WHAT YOU HAVE TO DO: Reproduce each line below precisely. Drop the pictures.

Extracted data entries

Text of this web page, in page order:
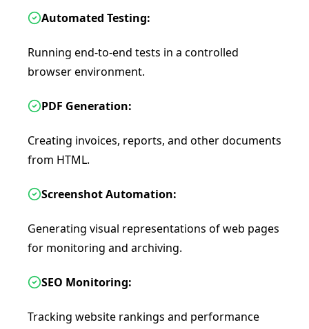
Automated Testing:
Running end-to-end tests in a controlled
browser environment.
PDF Generation:
Creating invoices, reports, and other documents
from HTML.
Screenshot Automation:
Generating visual representations of web pages
for monitoring and archiving.
SEO Monitoring:
Tracking website rankings and performance
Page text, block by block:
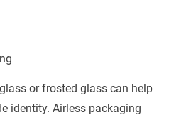
or frosted glass can help
identity. Airless packaging
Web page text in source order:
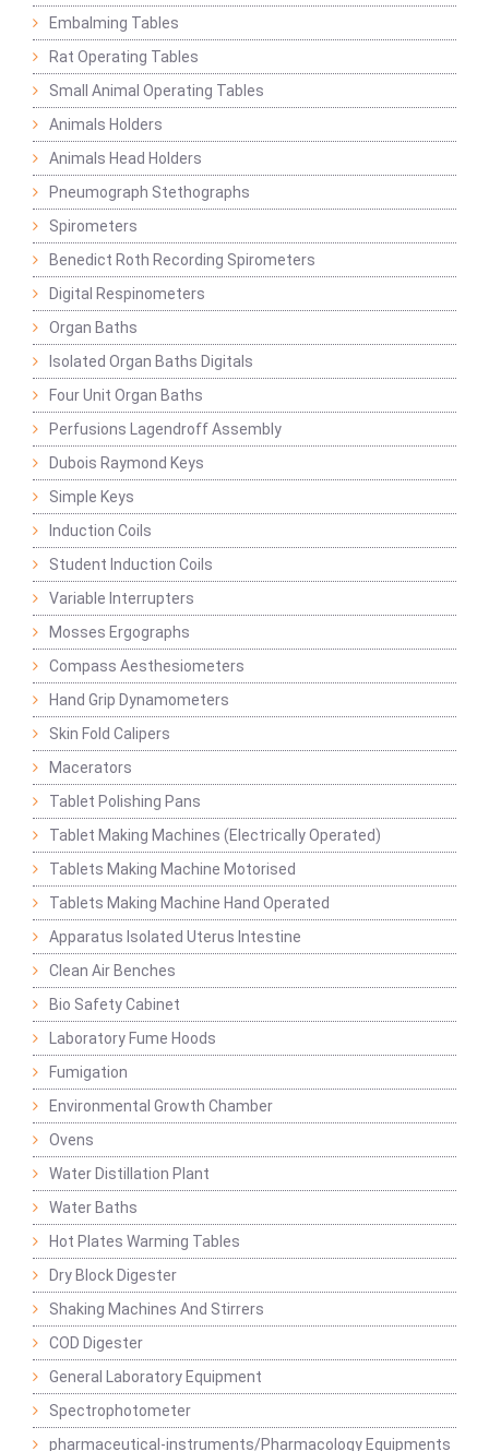
Embalming Tables
Rat Operating Tables
Small Animal Operating Tables
Animals Holders
Animals Head Holders
Pneumograph Stethographs
Spirometers
Benedict Roth Recording Spirometers
Digital Respinometers
Organ Baths
Isolated Organ Baths Digitals
Four Unit Organ Baths
Perfusions Lagendroff Assembly
Dubois Raymond Keys
Simple Keys
Induction Coils
Student Induction Coils
Variable Interrupters
Mosses Ergographs
Compass Aesthesiometers
Hand Grip Dynamometers
Skin Fold Calipers
Macerators
Tablet Polishing Pans
Tablet Making Machines (Electrically Operated)
Tablets Making Machine Motorised
Tablets Making Machine Hand Operated
Apparatus Isolated Uterus Intestine
Clean Air Benches
Bio Safety Cabinet
Laboratory Fume Hoods
Fumigation
Environmental Growth Chamber
Ovens
Water Distillation Plant
Water Baths
Hot Plates Warming Tables
Dry Block Digester
Shaking Machines And Stirrers
COD Digester
General Laboratory Equipment
Spectrophotometer
pharmaceutical-instruments/Pharmacology Equipments
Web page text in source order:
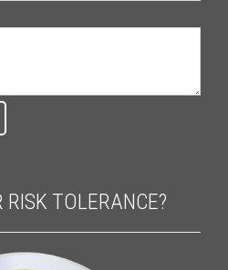
TOLERANCE?
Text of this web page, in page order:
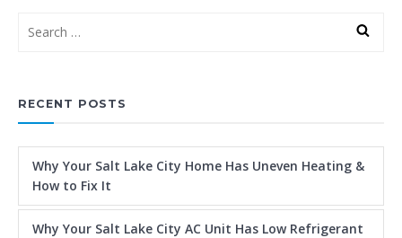
RECENT POSTS
Why Your Salt Lake City Home Has Uneven Heating &
How to Fix It
Why Your Salt Lake City AC Unit Has Low Refrigerant
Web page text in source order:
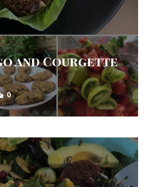
and Courgette
0
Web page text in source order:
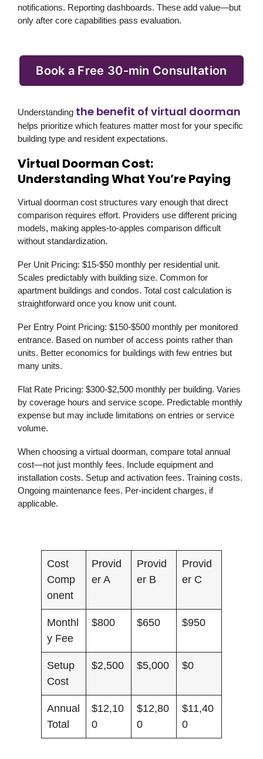
notifications. Reporting dashboards. These add value—but
only after core capabilities pass evaluation.
Book a Free 30-min Consultation
Understanding the benefit of virtual doorman
helps prioritize which features matter most for your specific
building type and resident expectations.
Virtual Doorman Cost:
Understanding What You’re Paying
Virtual doorman cost structures vary enough that direct
comparison requires effort. Providers use different pricing
models, making apples-to-apples comparison difficult
without standardization.
Per Unit Pricing: $15-$50 monthly per residential unit.
Scales predictably with building size. Common for
apartment buildings and condos. Total cost calculation is
straightforward once you know unit count.
Per Entry Point Pricing: $150-$500 monthly per monitored
entrance. Based on number of access points rather than
units. Better economics for buildings with few entries but
many units.
Flat Rate Pricing: $300-$2,500 monthly per building. Varies
by coverage hours and service scope. Predictable monthly
expense but may include limitations on entries or service
volume.
When choosing a virtual doorman, compare total annual
cost—not just monthly fees. Include equipment and
installation costs. Setup and activation fees. Training costs.
Ongoing maintenance fees. Per-incident charges, if
applicable.
Cost
Comp
onent
Provid
er A
Provid
er B
Provid
er C
Monthl
y Fee
$800 $650 $950
Setup
Cost
$2,500 $5,000 $0
Annual
Total
$12,10
0
$12,80
0
$11,40
0
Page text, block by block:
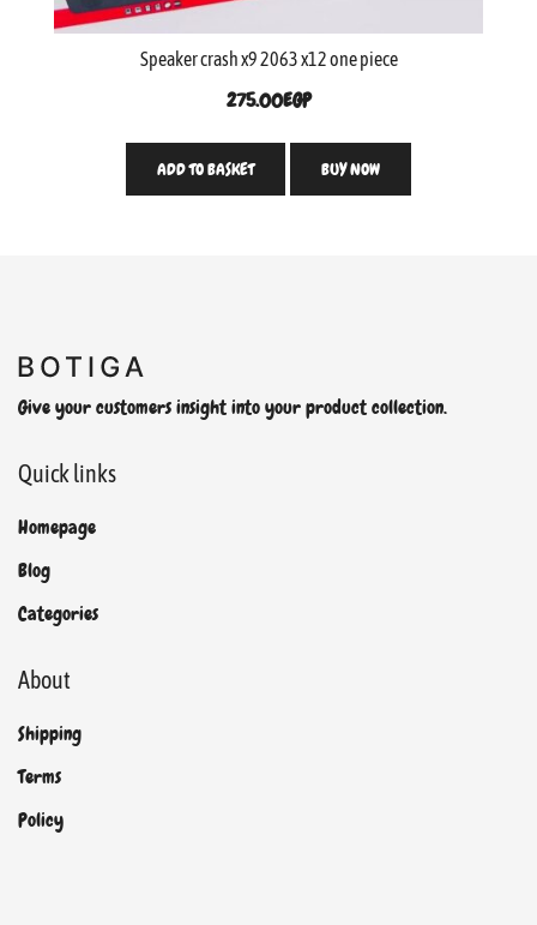
Speaker crash x9 2063 x12 one piece
275.00EGP
ADD TO BASKET BUY NOW
Give your customers insight into your product collection.
Quick links
Homepage
Blog
Categories
About
Shipping
Terms
Policy

REPLY:
Text of this web page, in page order:
Automated Testing:
Running end-to-end tests in a controlled
browser environment.
PDF Generation:
Creating invoices, reports, and other documents
from HTML.
Screenshot Automation:
Generating visual representations of web pages
for monitoring and archiving.
SEO Monitoring:
Tracking website rankings and performance
Page text, block by block:
or frosted glass can help
identity. Airless packaging
Web page text in source order:
Embalming Tables
Rat Operating Tables
Small Animal Operating Tables
Animals Holders
Animals Head Holders
Pneumograph Stethographs
Spirometers
Benedict Roth Recording Spirometers
Digital Respinometers
Organ Baths
Isolated Organ Baths Digitals
Four Unit Organ Baths
Perfusions Lagendroff Assembly
Dubois Raymond Keys
Simple Keys
Induction Coils
Student Induction Coils
Variable Interrupters
Mosses Ergographs
Compass Aesthesiometers
Hand Grip Dynamometers
Skin Fold Calipers
Macerators
Tablet Polishing Pans
Tablet Making Machines (Electrically Operated)
Tablets Making Machine Motorised
Tablets Making Machine Hand Operated
Apparatus Isolated Uterus Intestine
Clean Air Benches
Bio Safety Cabinet
Laboratory Fume Hoods
Fumigation
Environmental Growth Chamber
Ovens
Water Distillation Plant
Water Baths
Hot Plates Warming Tables
Dry Block Digester
Shaking Machines And Stirrers
COD Digester
General Laboratory Equipment
Spectrophotometer
pharmaceutical-instruments/Pharmacology Equipments
Web page text in source order:
TOLERANCE?
Text of this web page, in page order:
RECENT POSTS
Why Your Salt Lake City Home Has Uneven Heating &
How to Fix It
Why Your Salt Lake City AC Unit Has Low Refrigerant
Web page text in source order:
and Courgette
0
Web page text in source order:
notifications. Reporting dashboards. These add value—but
only after core capabilities pass evaluation.
Book a Free 30-min Consultation
Understanding the benefit of virtual doorman
helps prioritize which features matter most for your specific
building type and resident expectations.
Virtual Doorman Cost:
Understanding What You’re Paying
Virtual doorman cost structures vary enough that direct
comparison requires effort. Providers use different pricing
models, making apples-to-apples comparison difficult
without standardization.
Per Unit Pricing: $15-$50 monthly per residential unit.
Scales predictably with building size. Common for
apartment buildings and condos. Total cost calculation is
straightforward once you know unit count.
Per Entry Point Pricing: $150-$500 monthly per monitored
entrance. Based on number of access points rather than
units. Better economics for buildings with few entries but
many units.
Flat Rate Pricing: $300-$2,500 monthly per building. Varies
by coverage hours and service scope. Predictable monthly
expense but may include limitations on entries or service
volume.
When choosing a virtual doorman, compare total annual
cost—not just monthly fees. Include equipment and
installation costs. Setup and activation fees. Training costs.
Ongoing maintenance fees. Per-incident charges, if
applicable.
Cost
Comp
onent
Provid
er A
Provid
er B
Provid
er C
Monthl
y Fee
$800 $650 $950
Setup
Cost
$2,500 $5,000 $0
Annual
Total
$12,10
0
$12,80
0
$11,40
0
Page text, block by block:
Speaker crash x9 2063 x12 one piece
275.00EGP
ADD TO BASKET BUY NOW
Give your customers insight into your product collection.
Quick links
Homepage
Blog
Categories
About
Shipping
Terms
Policy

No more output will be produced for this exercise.